- 02 December 2015
Doctor: oh look thank you for coming back. Last time I spoke to you, and I’m glad you came along too, (wife: thank you) we talked about the, your long term health care and planning for that. So how have you gone with that? I noticed you’ve got some of the paper work there.
Patient: we have some of it filled in. There’s a few questions there, we sort of have to go through with you.
Patient: we both studied it together (doctor: yes). We spoke to all our children. Then we offered them the choice of whether they want to be our, one or two of them wanted to be our power of attorney.
Doctor: right, okay.
Patient: but they feel they’re to close to us for that.
Wife: they didn’t want to do it.
Patient: so we decided then that we would ask a family friend of 30 years to be our power of attorney.
Patient: the nurse in the family was the one that asked the most questions which is probably natural.
Doctor: yes, and so you said that you have a family, a friend that you have decided to appoint as your power of attorney.
Doctor: so how did you go about asking him?
Commentary (Bill): It’s nice the way she’s started this conversation off. She’s very relaxed and she’s clearly pleased to see them here. She’s not making it to be a morbid sort of topic. It’s a normal conversation and by being relaxed, she’s putting them at ease as well. Presumable this is the first time that his wife has been here for this discussion but you can see she’s quite comfortable about it, and you pick up immediately that they’ve been talking about it before hand don’t you?

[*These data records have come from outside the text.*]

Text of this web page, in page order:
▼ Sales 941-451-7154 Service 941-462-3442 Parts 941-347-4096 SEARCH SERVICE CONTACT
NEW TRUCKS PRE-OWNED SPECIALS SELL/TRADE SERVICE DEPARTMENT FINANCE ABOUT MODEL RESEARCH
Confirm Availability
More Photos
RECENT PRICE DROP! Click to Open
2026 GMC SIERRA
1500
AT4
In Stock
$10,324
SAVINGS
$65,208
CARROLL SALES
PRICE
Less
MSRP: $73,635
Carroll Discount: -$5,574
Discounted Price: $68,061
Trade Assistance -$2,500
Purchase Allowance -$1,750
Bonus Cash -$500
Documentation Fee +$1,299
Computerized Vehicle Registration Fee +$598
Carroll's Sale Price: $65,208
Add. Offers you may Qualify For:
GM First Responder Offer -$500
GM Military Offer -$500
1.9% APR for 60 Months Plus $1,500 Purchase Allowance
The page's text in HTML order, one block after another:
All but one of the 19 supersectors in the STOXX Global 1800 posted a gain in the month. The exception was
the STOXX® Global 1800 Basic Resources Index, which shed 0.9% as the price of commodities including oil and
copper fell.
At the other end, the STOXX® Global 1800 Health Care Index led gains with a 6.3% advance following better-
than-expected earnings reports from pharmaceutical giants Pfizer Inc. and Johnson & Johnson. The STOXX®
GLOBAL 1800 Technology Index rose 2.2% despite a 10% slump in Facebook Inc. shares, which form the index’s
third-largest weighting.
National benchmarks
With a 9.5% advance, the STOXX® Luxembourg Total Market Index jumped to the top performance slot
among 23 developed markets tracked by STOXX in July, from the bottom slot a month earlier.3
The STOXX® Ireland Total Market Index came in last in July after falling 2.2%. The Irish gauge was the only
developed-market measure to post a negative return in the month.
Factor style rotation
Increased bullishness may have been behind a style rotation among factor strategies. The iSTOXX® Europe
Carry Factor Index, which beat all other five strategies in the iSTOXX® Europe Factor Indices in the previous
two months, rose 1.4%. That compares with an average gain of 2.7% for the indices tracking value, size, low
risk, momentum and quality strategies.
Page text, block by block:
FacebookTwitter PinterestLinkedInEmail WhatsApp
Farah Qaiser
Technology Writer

Commentary (Karen): Well you do and yes again, I think his wife would feel quite comfortable in this as well because the doctor was very welcoming, and they have clearly gone away and talked about it and taken it all on board which reflects the good conversation that she had with him last time and how she had him so engaged in the process, so it’s all good.
Commentary (Bill): and not only has he listened to the right person to appoint as the substitute decision maker but they have read the literature because they have decided to appoint a family friend rather than one of their kids.

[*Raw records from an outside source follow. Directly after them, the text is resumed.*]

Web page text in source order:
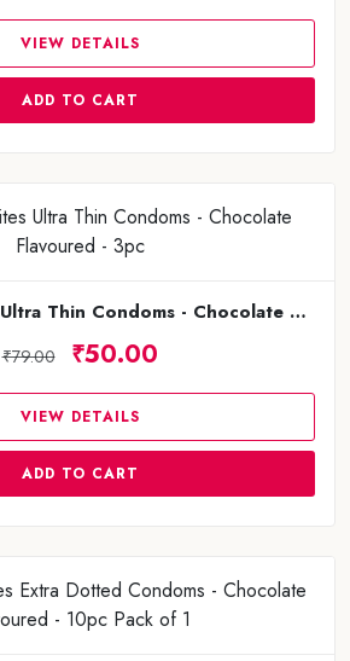
VIEW DETAILS
ADD TO CART
Mojocare Excites Ultra Thin Condoms - Chocolate Flavoured - 3pc
₹79.00 ₹50.00
VIEW DETAILS
ADD TO CART
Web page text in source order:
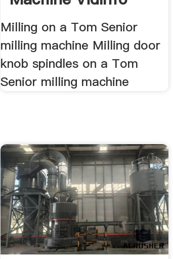
Milling on a Tom Senior
milling machine Milling door
knob spindles on a Tom
Senior milling machine
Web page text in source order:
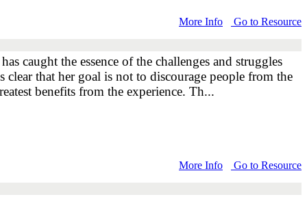
More Info
Go to Resource
caught the essence of the challenges and struggles
that her goal is not to discourage people from the
benefits from the experience. Th...
More Info
Go to Resource
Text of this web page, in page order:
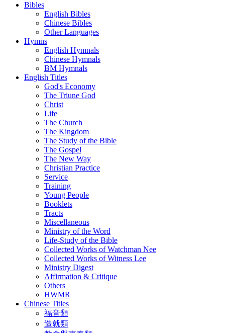
Bibles
English Bibles
Chinese Bibles
Other Languages
Hymns
English Hymnals
Chinese Hymnals
BM Hymnals
English Titles
God's Economy
The Triune God
Christ
Life
The Church
The Kingdom
The Study of the Bible
The Gospel
The New Way
Christian Practice
Service
Training
Young People
Booklets
Tracts
Miscellaneous
Ministry of the Word
Life-Study of the Bible
Collected Works of Watchman Nee
Collected Works of Witness Lee
Ministry Digest
Affirmation & Critique
Others
HWMR
Chinese Titles
福音類
造就類
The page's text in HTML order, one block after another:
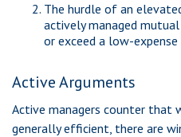
The hurdle of an
actively managed
or exceed a low-expense
Active Arguments
Active managers counter that
generally efficient, there are
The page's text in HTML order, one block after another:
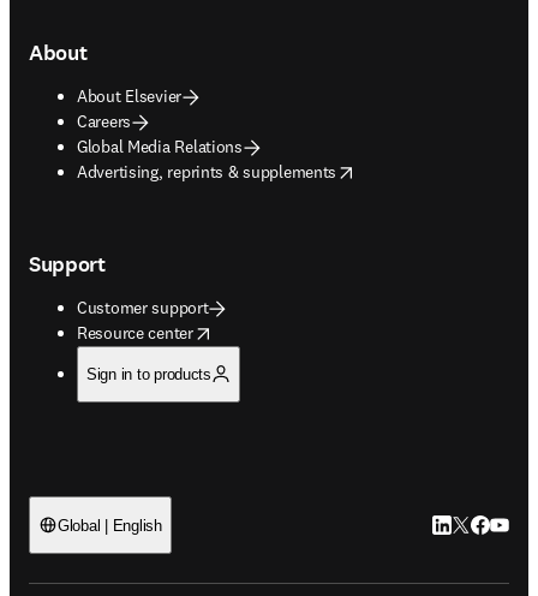
About
About Elsevier
Careers
Global Media Relations
Advertising, reprints & supplements
opens in new tab/window
Support
Customer support
Resource center
opens in new tab/window
Sign in to products
Global | English LinkedIn
Twitter
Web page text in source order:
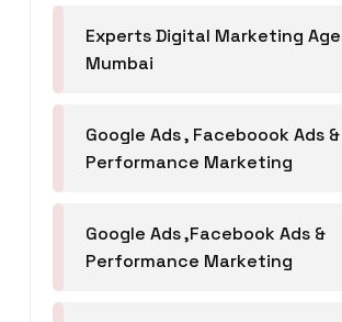
Experts Digital Marketing
Mumbai
Google Ads , Faceboook Ads &
Performance Marketing
Google Ads ,Facebook Ads &
Performance Marketing
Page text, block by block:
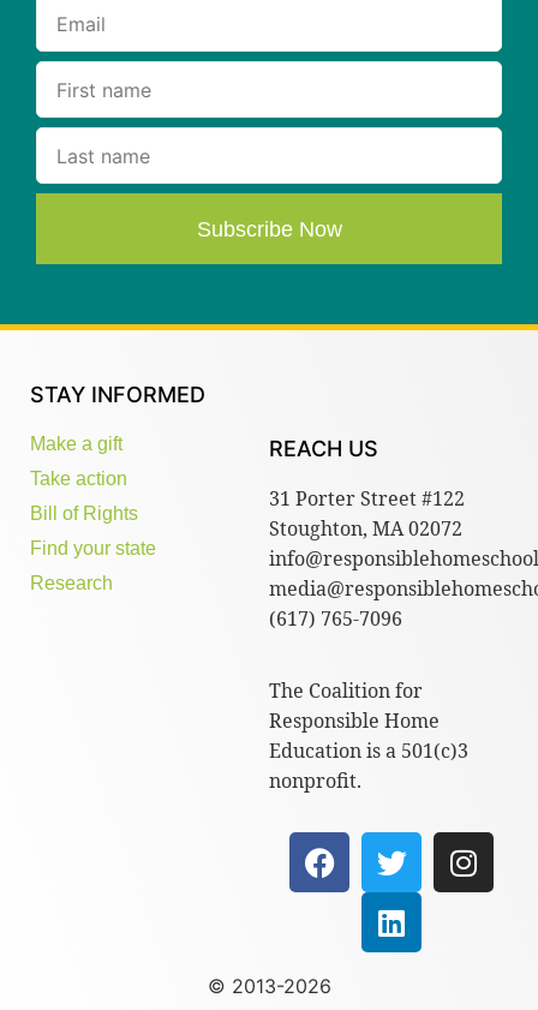
Subscribe Now
STAY INFORMED
Make a gift
Take action
Bill of Rights
Find your state
Research
REACH US
31 Porter Street #122
Stoughton, MA 02072
(617) 765-7096
The Coalition for
Responsible Home
Education is a 501(c)3
nonprofit.
© 2013-2026
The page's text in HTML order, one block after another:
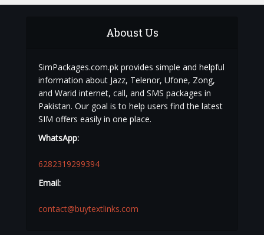
Aboust Us
SimPackages.com.pk provides simple and helpful
information about Jazz, Telenor, Ufone, Zong,
and Warid internet, call, and SMS packages in
Pakistan. Our goal is to help users find the latest
SIM offers easily in one place.
WhatsApp:
6282319299394
Email:
contact@buytextlinks.com

Commentary (Karen): And it’s also good that the doctor checking on why they’ve selected what they done just to make sure that she doesn’t need to discuss it further.
Commentary (Bill): Yes.
Patient: Oh well we have known him that long he was more than willing to help us.
Doctor: Good. So how much detail have you gone into in the actual plan? There is quite a bit of reading here to do. So, what have we got so far?
Patient: We’ve filled out the power of attorney side of it. Ah, but we felt we needed a guidance whether we tick one, two or three.
Doctor: Yes. absolutely. Okay.
Patient: we needed to know that (pause) what we ticked here gives us the outcome we want.
Doctor: Yes I guess that’s the issue isn’t? (Patient & wife: well it is the issue) Knowing what the outcome is that you want.
Patient: that’s right
Doctor: Yes. So, I guess I can go through and explain to you what these procedures actually are in a medical sense and what circumstances perhaps they might be performed in and, and, and to you, I’d like to know from you what you feel an outcome is that is acceptable to you because of course that is going to vary from person to person.
Patient: person to person.
Doctor: in that first question there about cardiopulmonary resuscitation or CPR what it actually is and possibilities in outcomes. So, so once you understand what….
Commentary (Karen): we didn’t see it all but obviously she would have gone through in detail what it meant for him, what the likely outcomes would be and whether the treatments would actually help him achieve the outcomes he wanted..
Commentary (Bill): Yes.
Commentary (Karen): so he knew which boxes he might want to tick on the form and whether he wanted to tick any of those boxes.
Commentary (Bill): It’s good relating the treatments to the possible outcomes so he can understand that. Yeah.
Commentary (Karen): yeah and most of that is actually about the conversation rather than the actual document, and his wife was obviously there able to listen to it all as well which was fantastic.
Commentary (Bill): Yeah.
Commentary (Karen): It would have been really good to potentially have brought along the substitute decision maker as well so they could have heard this part of the conversation in detail as well because ultimately he’s the one that may well be in the situation needing to make the decisions.
Commentary (Bill): Yes. I agree. I think that’s the one thing missing from this. They have talked about appointing someone else as the substitute decision maker but they don’t actually have him there. They’ve got the wife. Let’s see if the GP addresses that in the subsequent discussion.
Doctor: okay. Well I’m glad we’ve gone through all that, and that seems to make a lot more sense to you now?
Patient: it does.
Doctor: yes. So I guess all that is left at the end now is we need to sign off on the statement of choices form and then we’ll go through a little summary to make sure we have everything in order. Is that alright?
Patient: That’s fine.
Doctor: I just need you to fill in just down there. So this is basically saying that the information completed above is a true record of your wishes, dated today. And you will need to sign it, and perhaps I could get you to witness it for us since your here.